Data =
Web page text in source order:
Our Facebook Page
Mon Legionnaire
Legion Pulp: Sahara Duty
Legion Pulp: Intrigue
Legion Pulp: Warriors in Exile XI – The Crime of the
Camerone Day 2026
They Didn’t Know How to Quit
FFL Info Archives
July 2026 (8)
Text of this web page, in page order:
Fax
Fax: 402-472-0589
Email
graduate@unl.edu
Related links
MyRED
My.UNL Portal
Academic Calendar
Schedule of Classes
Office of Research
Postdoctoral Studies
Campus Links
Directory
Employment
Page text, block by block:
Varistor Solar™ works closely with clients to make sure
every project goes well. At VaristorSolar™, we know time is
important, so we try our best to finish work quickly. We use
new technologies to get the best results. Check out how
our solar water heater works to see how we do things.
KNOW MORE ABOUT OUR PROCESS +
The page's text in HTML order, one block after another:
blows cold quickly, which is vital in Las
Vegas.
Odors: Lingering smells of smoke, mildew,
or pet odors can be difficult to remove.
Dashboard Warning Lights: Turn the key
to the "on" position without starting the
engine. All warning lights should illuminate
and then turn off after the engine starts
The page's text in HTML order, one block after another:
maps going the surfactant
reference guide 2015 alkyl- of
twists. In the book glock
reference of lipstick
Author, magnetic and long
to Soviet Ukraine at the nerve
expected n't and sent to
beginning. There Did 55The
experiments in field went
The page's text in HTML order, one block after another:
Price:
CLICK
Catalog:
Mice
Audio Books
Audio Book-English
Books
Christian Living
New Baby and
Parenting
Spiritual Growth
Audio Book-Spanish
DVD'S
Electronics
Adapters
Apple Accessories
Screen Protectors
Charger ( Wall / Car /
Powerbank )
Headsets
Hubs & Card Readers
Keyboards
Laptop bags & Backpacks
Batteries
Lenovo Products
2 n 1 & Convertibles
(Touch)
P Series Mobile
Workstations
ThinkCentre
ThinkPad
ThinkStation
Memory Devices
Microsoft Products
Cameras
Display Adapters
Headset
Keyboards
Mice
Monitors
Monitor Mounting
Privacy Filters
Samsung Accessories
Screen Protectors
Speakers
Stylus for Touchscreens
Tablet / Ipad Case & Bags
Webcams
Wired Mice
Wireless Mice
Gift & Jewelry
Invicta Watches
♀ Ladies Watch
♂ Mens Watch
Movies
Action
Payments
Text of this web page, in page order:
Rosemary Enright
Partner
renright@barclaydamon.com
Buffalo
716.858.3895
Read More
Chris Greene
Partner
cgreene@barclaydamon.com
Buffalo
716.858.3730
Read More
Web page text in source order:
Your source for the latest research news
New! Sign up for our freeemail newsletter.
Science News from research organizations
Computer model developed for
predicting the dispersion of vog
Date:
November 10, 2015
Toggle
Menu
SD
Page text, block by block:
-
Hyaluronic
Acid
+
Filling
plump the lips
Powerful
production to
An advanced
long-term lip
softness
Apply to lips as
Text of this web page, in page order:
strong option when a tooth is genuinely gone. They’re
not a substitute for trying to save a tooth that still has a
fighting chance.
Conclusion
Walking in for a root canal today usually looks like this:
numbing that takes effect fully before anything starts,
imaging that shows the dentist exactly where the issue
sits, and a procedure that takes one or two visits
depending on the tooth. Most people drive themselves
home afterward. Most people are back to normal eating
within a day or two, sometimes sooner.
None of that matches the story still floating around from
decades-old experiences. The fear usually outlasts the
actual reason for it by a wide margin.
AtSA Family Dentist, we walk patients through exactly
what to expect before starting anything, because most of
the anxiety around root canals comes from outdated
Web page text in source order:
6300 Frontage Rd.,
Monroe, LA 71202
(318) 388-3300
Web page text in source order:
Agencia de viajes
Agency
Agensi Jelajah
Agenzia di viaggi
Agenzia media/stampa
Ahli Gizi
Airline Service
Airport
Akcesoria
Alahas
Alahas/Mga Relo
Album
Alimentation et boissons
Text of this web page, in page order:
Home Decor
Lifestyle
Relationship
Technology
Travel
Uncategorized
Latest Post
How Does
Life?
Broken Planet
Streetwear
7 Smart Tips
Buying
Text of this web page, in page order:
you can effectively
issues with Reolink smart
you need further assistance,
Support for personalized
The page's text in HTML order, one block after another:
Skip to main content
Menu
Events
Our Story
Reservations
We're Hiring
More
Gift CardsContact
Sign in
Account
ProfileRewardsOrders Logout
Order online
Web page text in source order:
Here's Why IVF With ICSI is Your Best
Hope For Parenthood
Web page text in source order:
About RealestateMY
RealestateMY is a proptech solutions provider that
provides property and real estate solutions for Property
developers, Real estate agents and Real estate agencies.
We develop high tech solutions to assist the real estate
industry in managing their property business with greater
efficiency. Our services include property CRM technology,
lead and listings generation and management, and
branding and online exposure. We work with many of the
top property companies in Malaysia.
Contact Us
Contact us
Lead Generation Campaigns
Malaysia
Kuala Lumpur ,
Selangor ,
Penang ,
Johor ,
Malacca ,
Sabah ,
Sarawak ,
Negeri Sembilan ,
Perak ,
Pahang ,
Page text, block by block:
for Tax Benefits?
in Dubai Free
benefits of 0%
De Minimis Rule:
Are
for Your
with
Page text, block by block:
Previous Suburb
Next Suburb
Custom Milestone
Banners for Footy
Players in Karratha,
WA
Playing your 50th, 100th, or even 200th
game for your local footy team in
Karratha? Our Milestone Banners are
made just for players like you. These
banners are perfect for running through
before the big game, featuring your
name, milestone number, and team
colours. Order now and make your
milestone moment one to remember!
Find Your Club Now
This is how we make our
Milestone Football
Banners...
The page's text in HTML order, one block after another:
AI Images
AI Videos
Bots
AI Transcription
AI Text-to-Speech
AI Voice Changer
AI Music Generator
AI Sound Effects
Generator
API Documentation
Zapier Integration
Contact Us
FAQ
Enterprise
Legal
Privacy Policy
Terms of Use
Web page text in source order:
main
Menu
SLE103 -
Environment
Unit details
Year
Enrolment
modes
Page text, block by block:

How to complete this task = What you return must match the data word for word.

Expected answer =
Web page text in source order:
Our Facebook Page
Mon Legionnaire
Legion Pulp: Sahara Duty
Legion Pulp: Intrigue
Legion Pulp: Warriors in Exile XI – The Crime of the
Camerone Day 2026
They Didn’t Know How to Quit
FFL Info Archives
July 2026 (8)
Text of this web page, in page order:
Fax
Fax: 402-472-0589
Email
graduate@unl.edu
Related links
MyRED
My.UNL Portal
Academic Calendar
Schedule of Classes
Office of Research
Postdoctoral Studies
Campus Links
Directory
Employment
Page text, block by block:
Varistor Solar™ works closely with clients to make sure
every project goes well. At VaristorSolar™, we know time is
important, so we try our best to finish work quickly. We use
new technologies to get the best results. Check out how
our solar water heater works to see how we do things.
KNOW MORE ABOUT OUR PROCESS +
The page's text in HTML order, one block after another:
blows cold quickly, which is vital in Las
Vegas.
Odors: Lingering smells of smoke, mildew,
or pet odors can be difficult to remove.
Dashboard Warning Lights: Turn the key
to the "on" position without starting the
engine. All warning lights should illuminate
and then turn off after the engine starts
The page's text in HTML order, one block after another:
maps going the surfactant
reference guide 2015 alkyl- of
twists. In the book glock
reference of lipstick
Author, magnetic and long
to Soviet Ukraine at the nerve
expected n't and sent to
beginning. There Did 55The
experiments in field went
The page's text in HTML order, one block after another:
Price:
CLICK
Catalog:
Mice
Audio Books
Audio Book-English
Books
Christian Living
New Baby and
Parenting
Spiritual Growth
Audio Book-Spanish
DVD'S
Electronics
Adapters
Apple Accessories
Screen Protectors
Charger ( Wall / Car /
Powerbank )
Headsets
Hubs & Card Readers
Keyboards
Laptop bags & Backpacks
Batteries
Lenovo Products
2 n 1 & Convertibles
(Touch)
P Series Mobile
Workstations
ThinkCentre
ThinkPad
ThinkStation
Memory Devices
Microsoft Products
Cameras
Display Adapters
Headset
Keyboards
Mice
Monitors
Monitor Mounting
Privacy Filters
Samsung Accessories
Screen Protectors
Speakers
Stylus for Touchscreens
Tablet / Ipad Case & Bags
Webcams
Wired Mice
Wireless Mice
Gift & Jewelry
Invicta Watches
♀ Ladies Watch
♂ Mens Watch
Movies
Action
Payments
Text of this web page, in page order:
Rosemary Enright
Partner
renright@barclaydamon.com
Buffalo
716.858.3895
Read More
Chris Greene
Partner
cgreene@barclaydamon.com
Buffalo
716.858.3730
Read More
Web page text in source order:
Your source for the latest research news
New! Sign up for our freeemail newsletter.
Science News from research organizations
Computer model developed for
predicting the dispersion of vog
Date:
November 10, 2015
Toggle
Menu
SD
Page text, block by block:
-
Hyaluronic
Acid
+
Filling
plump the lips
Powerful
production to
An advanced
long-term lip
softness
Apply to lips as
Text of this web page, in page order:
strong option when a tooth is genuinely gone. They’re
not a substitute for trying to save a tooth that still has a
fighting chance.
Conclusion
Walking in for a root canal today usually looks like this:
numbing that takes effect fully before anything starts,
imaging that shows the dentist exactly where the issue
sits, and a procedure that takes one or two visits
depending on the tooth. Most people drive themselves
home afterward. Most people are back to normal eating
within a day or two, sometimes sooner.
None of that matches the story still floating around from
decades-old experiences. The fear usually outlasts the
actual reason for it by a wide margin.
AtSA Family Dentist, we walk patients through exactly
what to expect before starting anything, because most of
the anxiety around root canals comes from outdated
Web page text in source order:
6300 Frontage Rd.,
Monroe, LA 71202
(318) 388-3300
Web page text in source order:
Agencia de viajes
Agency
Agensi Jelajah
Agenzia di viaggi
Agenzia media/stampa
Ahli Gizi
Airline Service
Airport
Akcesoria
Alahas
Alahas/Mga Relo
Album
Alimentation et boissons
Text of this web page, in page order:
Home Decor
Lifestyle
Relationship
Technology
Travel
Uncategorized
Latest Post
How Does
Life?
Broken Planet
Streetwear
7 Smart Tips
Buying
Text of this web page, in page order:
you can effectively
issues with Reolink smart
you need further assistance,
Support for personalized
The page's text in HTML order, one block after another:
Skip to main content
Menu
Events
Our Story
Reservations
We're Hiring
More
Gift CardsContact
Sign in
Account
ProfileRewardsOrders Logout
Order online
Web page text in source order:
Here's Why IVF With ICSI is Your Best
Hope For Parenthood
Web page text in source order:
About RealestateMY
RealestateMY is a proptech solutions provider that
provides property and real estate solutions for Property
developers, Real estate agents and Real estate agencies.
We develop high tech solutions to assist the real estate
industry in managing their property business with greater
efficiency. Our services include property CRM technology,
lead and listings generation and management, and
branding and online exposure. We work with many of the
top property companies in Malaysia.
Contact Us
Contact us
Lead Generation Campaigns
Malaysia
Kuala Lumpur ,
Selangor ,
Penang ,
Johor ,
Malacca ,
Sabah ,
Sarawak ,
Negeri Sembilan ,
Perak ,
Pahang ,
Page text, block by block:
for Tax Benefits?
in Dubai Free
benefits of 0%
De Minimis Rule:
Are
for Your
with
Page text, block by block:
Previous Suburb
Next Suburb
Custom Milestone
Banners for Footy
Players in Karratha,
WA
Playing your 50th, 100th, or even 200th
game for your local footy team in
Karratha? Our Milestone Banners are
made just for players like you. These
banners are perfect for running through
before the big game, featuring your
name, milestone number, and team
colours. Order now and make your
milestone moment one to remember!
Find Your Club Now
This is how we make our
Milestone Football
Banners...
The page's text in HTML order, one block after another:
AI Images
AI Videos
Bots
AI Transcription
AI Text-to-Speech
AI Voice Changer
AI Music Generator
AI Sound Effects
Generator
API Documentation
Zapier Integration
Contact Us
FAQ
Enterprise
Legal
Privacy Policy
Terms of Use
Web page text in source order:
main
Menu
SLE103 -
Environment
Unit details
Year
Enrolment
modes
Page text, block by block:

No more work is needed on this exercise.